Mumbai Diary: Sunday Dossier
The city - sliced, diced and served with a dash of sauce
Actor Kartik Aryan cracks a joke at the paparazzi as he seems to ask them to stay quiet about his whereabouts when he is spotted at the international airport on Saturday. Pic/Sayyed Sameer Abedi
For Mengoubi, With Love
Only earlier this week, this diarist happened to visit writer and theatre critic Shanta Gokhale. As is our wont, we happened to ask her about her next project after her recently-released memoir, One Foot On The Ground: A Life Told Through The Body (Speaking Tiger). Modesty being second nature to Gokhale, it took some nudging before we learned that her play, Mengoubi: The Fair One, first performed last December, has also been published.
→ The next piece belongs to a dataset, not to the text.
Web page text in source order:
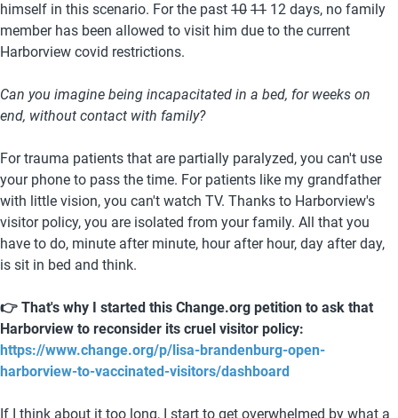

The slim 80-page book, by Dhauli Books, revisits the life of civil rights activist Irom Chanu Sharmila, popularly known as Mengoubi (Iron Lady) and the conflict between her political vision and desire to enjoy a private life. "If the first act was about a woman who was almost inhuman in her determination and endurance, the second was about the same woman in her vulnerable, extremely human form," writes Gokhale in the introduction.
A sweet surprise
Recently, this diarist was at Lower Parel's new restaurant Ishaara, when co-founder Prashant Issar recommended that we save room for the flourless chocolate brownie. Turns out, it's no ordinary dessert. The recipe was handed to Issar by late chef and restaurateur Rose Gray of the iconic River Café Restaurant in Hammersmith, West London. It's where British chef Jamie Oliver worked as sous chef.
"While creating the menu, we wanted a chocolate dessert that brought out the pure expression of chocolate. This is when I remembered an instance when I was the general manager at Chutney Mary in London. Rose Gray used to frequent my restaurant. I remember raving to Gray about the chocolate nemesis at River Cafe. The next day I got a box from her with the dessert and a recipe of the same. I misplaced the recipe, but I found it online and now, we have it at Ishaara."
Jerusalem comes to Mumbai
Maharashtra higher education minister, Vinod Tawde, recently met Consul General of Israel in Mumbai, Yaakov Finklestein, to discuss a unique event in the city. This diarist found out that if all goes well, Days of Jerusalem, a cultural festival, will be held on the Mumbai University premises between January and February 2020.
Maharashtra education minister Vinod Tawde with Finklestein
Talking about this exchange of cultural heritage, Finklestein says, "We're very happy that the Municipality of Jerusalem has chosen Mumbai to be the first city in Asia to hold this festival. It's an opportunity to expose Jerusalem's unique culture to the people of India. We invite Mumbaikars to have a taste of Jerusalem that you never knew before."
Can Jofra strike in Norman's land?
Barbadian-born England bowler Jofra Archer is set for a Lord's Test debut in London next week where the hosts will strive to get back in the Ashes series after a thumping loss in the opening Test at Birmingham. The blue England Test cap will provide much inspiration but Jofra can also gain motivation from something that happened to fellow West Indian-born fast bowler—Norman Cowans—36 years ago.
Cowans made his debut in the first Test of the 1982-83 Ashes at Perth where he went wicketless. After claiming just one victim in the next Test at Brisbane, Cowans got dropped for the Adelaide Test. But he was brought back for the Melbourne contest, before which England were two-down in the series.
Following his 2-69 in the first innings, Cowans bowled like the wind to claim 6-77 which helped England win by three runs. Yes, the thrilling Test ended England's way, thanks to Ian Botham breaking the stubborn tenth wicket stand of Allan Border and Jeff Thomson, but it was Cowans who really set it up and the Ashes series was alive again. Those who have seen Cowans's 1982 exploits at cricket's coliseum in Melbourne will hope Jofra can do the same next week at the spiritual home of cricket which used to be Cowans's home ground during his time with Middlesex.
Losing out on an art haven
Cona Foundation, founded and funded by artists Shreyas Karle and Hemali Bhuta, is on the verge of losing its six-year-old premises in Borivli, and therefore of having to close down its print studio. Printmakers and artists could work there under the guidance of Shashi Kumar. Ironically, Cona was awarded a grant from the NY-based Foundation for Arts Initiative, but has been unable to access the funds because of a delay in the processing of its FCRA.
"This would be a sad loss for the Indian art scene and for the city of Mumbai," says writer Aveek Sen, one of the studio's mentors. "The loss of a physical space becomes a matter for urgent concern."